Adrian V. Jaeggi, Aaron D. Blackwell, Christopher von Rueden, Benjamin C. Trumble, Jonathan Stieglitz, Angela R. Garcia, Thomas S. Kraft, Bret A. Beheim, Paul L. Hooper, Hillard Kaplan, Michael Gurven

Research output: Contribution to journalArticlepeer-review

4 Scopus citations

Abstract

In high-income countries, one's relative socio-economic position and economic inequality may affect health and well-being, arguably via psychosocial stress. We tested this in a small-scale subsistence society, the Tsimane, by associating relative household wealth (n = 871) and community-level wealth inequality (n = 40, Gini = 0.15-0.53) with a range of psychological variables, stressors, and health outcomes (depressive symptoms [n = 670], social conflicts [n = 401], non-social problems [n = 398], social support [n = 399], cortisol [n = 811], body mass index [n = 9,926], blood pressure [n = 3,195], self-rated health [n = 2523], morbidities [n = 1542]) controlling for community-average wealth, age, sex, household size, community size, and distance to markets. Wealthier people largely had better outcomes while inequality associated with more respiratory disease, a leading cause of mortality. Greater inequality and lower wealth were associated with higher blood pressure. Psychosocial factors did not mediate wealth-health associations.
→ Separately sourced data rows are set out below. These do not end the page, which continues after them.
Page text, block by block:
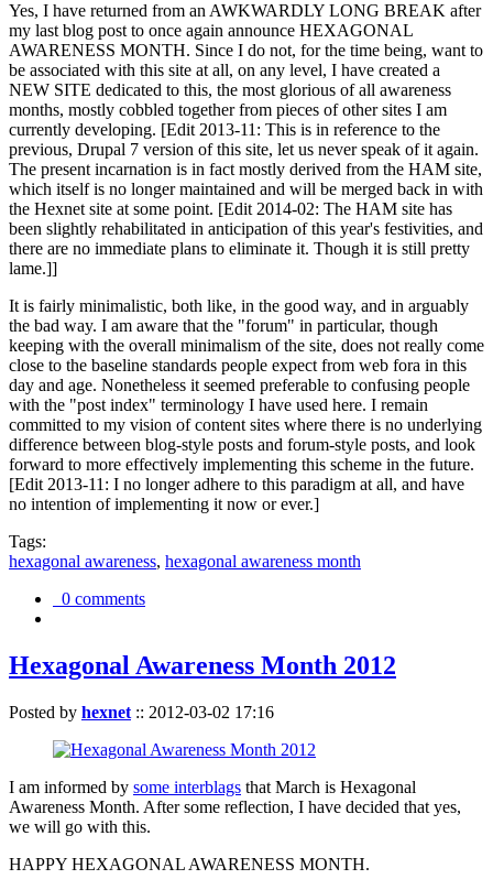
Yes, I have returned from an AWKWARDLY LONG BREAK after
my last blog post to once again announce HEXAGONAL
AWARENESS MONTH. Since I do not, for the time being, want to
be associated with this site at all, on any level, I have created a
NEW SITE dedicated to this, the most glorious of all awareness
months, mostly cobbled together from pieces of other sites I am
currently developing. [Edit 2013-11: This is in reference to the
previous, Drupal 7 version of this site, let us never speak of it again.
The present incarnation is in fact mostly derived from the HAM site,
which itself is no longer maintained and will be merged back in with
the Hexnet site at some point. [Edit 2014-02: The HAM site has
been slightly rehabilitated in anticipation of this year's festivities, and
there are no immediate plans to eliminate it. Though it is still pretty
lame.]]
It is fairly minimalistic, both like, in the good way, and in arguably
the bad way. I am aware that the "forum" in particular, though
keeping with the overall minimalism of the site, does not really come
close to the baseline standards people expect from web fora in this
day and age. Nonetheless it seemed preferable to confusing people
with the "post index" terminology I have used here. I remain
committed to my vision of content sites where there is no underlying
difference between blog-style posts and forum-style posts, and look
forward to more effectively implementing this scheme in the future.
[Edit 2013-11: I no longer adhere to this paradigm at all, and have
no intention of implementing it now or ever.]
Tags:
hexagonal awareness, hexagonal awareness month
0 comments
Hexagonal Awareness Month 2012
Posted by hexnet :: 2012-03-02 17:16
I am informed by some interblags that March is Hexagonal
Awareness Month. After some reflection, I have decided that yes,
we will go with this.
HAPPY HEXAGONAL AWARENESS MONTH.
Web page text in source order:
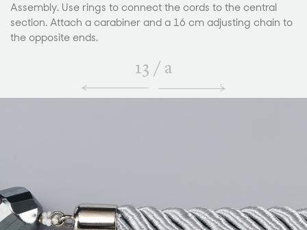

Thus, relative socio-economic position and inequality may affect health across diverse societies, though this is likely exacerbated in high-income countries.

Original languageEnglish (US)
JournaleLife
Volume10
DOIs
StatePublished - May 14 2021
Externally publishedYes

Keywords

  • biopsychosocial
  • epidemiology
  • global health
  • hierarchy
  • human
  • medicine
  • mismatch
  • social determinants of health
  • socio-economic status
  • tradeoffs

ASJC Scopus subject areas

  • Neuroscience(all)
  • Biochemistry, Genetics and Molecular Biology(all)
  • Immunology and Microbiology(all)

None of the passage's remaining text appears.